#### Supplied material:
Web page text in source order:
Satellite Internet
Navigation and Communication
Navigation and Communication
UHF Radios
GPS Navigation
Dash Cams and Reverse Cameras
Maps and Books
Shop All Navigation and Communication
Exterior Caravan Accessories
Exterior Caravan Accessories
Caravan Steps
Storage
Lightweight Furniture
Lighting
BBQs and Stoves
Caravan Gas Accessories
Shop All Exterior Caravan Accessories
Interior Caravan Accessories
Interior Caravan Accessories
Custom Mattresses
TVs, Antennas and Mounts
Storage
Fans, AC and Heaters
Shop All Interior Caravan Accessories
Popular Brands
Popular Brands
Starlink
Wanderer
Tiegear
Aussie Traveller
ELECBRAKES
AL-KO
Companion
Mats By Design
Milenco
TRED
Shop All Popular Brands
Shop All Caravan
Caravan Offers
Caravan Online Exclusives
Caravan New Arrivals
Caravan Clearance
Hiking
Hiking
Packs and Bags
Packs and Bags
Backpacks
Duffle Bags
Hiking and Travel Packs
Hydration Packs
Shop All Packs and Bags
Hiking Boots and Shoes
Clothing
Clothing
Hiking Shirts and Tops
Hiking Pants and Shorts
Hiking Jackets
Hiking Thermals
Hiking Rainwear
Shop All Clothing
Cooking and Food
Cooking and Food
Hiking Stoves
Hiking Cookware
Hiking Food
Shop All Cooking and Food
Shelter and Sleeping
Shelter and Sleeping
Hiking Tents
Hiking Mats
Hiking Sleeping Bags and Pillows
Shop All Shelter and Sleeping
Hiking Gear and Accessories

#### Work task:
Quote all the records. Keep every word exact.

#### Finished exercise:
Web page text in source order:
Satellite Internet
Navigation and Communication
Navigation and Communication
UHF Radios
GPS Navigation
Dash Cams and Reverse Cameras
Maps and Books
Shop All Navigation and Communication
Exterior Caravan Accessories
Exterior Caravan Accessories
Caravan Steps
Storage
Lightweight Furniture
Lighting
BBQs and Stoves
Caravan Gas Accessories
Shop All Exterior Caravan Accessories
Interior Caravan Accessories
Interior Caravan Accessories
Custom Mattresses
TVs, Antennas and Mounts
Storage
Fans, AC and Heaters
Shop All Interior Caravan Accessories
Popular Brands
Popular Brands
Starlink
Wanderer
Tiegear
Aussie Traveller
ELECBRAKES
AL-KO
Companion
Mats By Design
Milenco
TRED
Shop All Popular Brands
Shop All Caravan
Caravan Offers
Caravan Online Exclusives
Caravan New Arrivals
Caravan Clearance
Hiking
Hiking
Packs and Bags
Packs and Bags
Backpacks
Duffle Bags
Hiking and Travel Packs
Hydration Packs
Shop All Packs and Bags
Hiking Boots and Shoes
Clothing
Clothing
Hiking Shirts and Tops
Hiking Pants and Shorts
Hiking Jackets
Hiking Thermals
Hiking Rainwear
Shop All Clothing
Cooking and Food
Cooking and Food
Hiking Stoves
Hiking Cookware
Hiking Food
Shop All Cooking and Food
Shelter and Sleeping
Shelter and Sleeping
Hiking Tents
Hiking Mats
Hiking Sleeping Bags and Pillows
Shop All Shelter and Sleeping
Hiking Gear and Accessories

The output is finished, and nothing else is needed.